American actress (1937–2020)

Claudette Nevins (née Weintraub; April 10, 1937 – February 20, 2020) was an American stage, film and television actress.

== Biography ==
Claudette Nevins was born in Wilkes-Barre, Pennsylvania, and grew up in Brooklyn, New York. She was a daughter of merchant Joseph Weintraub and garment worker Anna Lander, both of whom emigrated from small towns in Austria to America. Nevins was a graduate of the Fiorello H. LaGuardia School of Performing Arts and a 1957 Phi Beta Kappa graduate of New York University, with a degree in English.

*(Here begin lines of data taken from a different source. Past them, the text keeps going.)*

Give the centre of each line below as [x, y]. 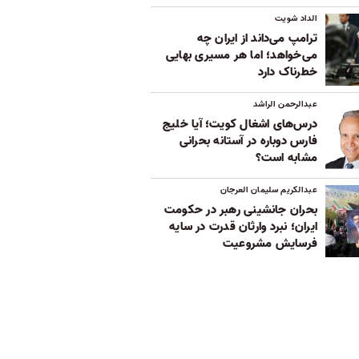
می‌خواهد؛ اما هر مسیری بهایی [242, 55]
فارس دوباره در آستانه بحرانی [248, 141]
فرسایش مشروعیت [270, 243]
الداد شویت [296, 18]
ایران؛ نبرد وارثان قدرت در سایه [243, 226]
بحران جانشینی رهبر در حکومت [241, 210]
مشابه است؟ [286, 157]
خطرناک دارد [287, 72]
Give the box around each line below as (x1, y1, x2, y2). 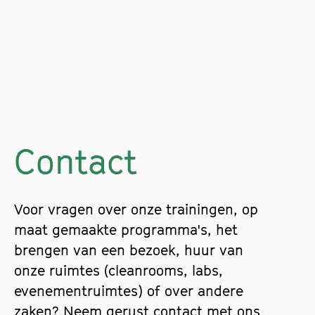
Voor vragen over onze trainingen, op (14, 201, 258, 219)
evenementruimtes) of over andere (14, 283, 243, 300)
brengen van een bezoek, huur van (14, 242, 243, 259)
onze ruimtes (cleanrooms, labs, (14, 262, 223, 280)
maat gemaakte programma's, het (14, 221, 238, 239)

Nevins debuted on Broadway in The Wall (1960) with other Broadway appearances including Plaza Suite (1968) and Danton's Death (1965). She also appeared in In White America (off-Broadway) with Gloria Foster and Moses Gunn.

The National Company of The Great White Hope, in which she starred with Brock Peters, took her to Los Angeles, after which she began working in television. For two and a half years she was seen in the long-running daytime soap opera Love of Life playing Laurie Krakauer. She appeared as a series regular in Headmaster (opposite Andy Griffith), Husbands, Wives, and Lovers, and Married: the First Year (a David Jacobs project). Her guest star appearances include Beverly Hills 90210, Barnaby Jones, Melrose Place, JAG, Three's Company, Lou Grant, Without a Trace, M*A*S*H, Hart to Hart, Trial and Error, and many others.

Her first film was the 1961 3D feature The Mask, which later became a cult classic. Other feature film appearances include Sleeping With the Enemy (with Julia Roberts), All the Marbles (with Peter Falk), and Tuff Turf (with James Spader).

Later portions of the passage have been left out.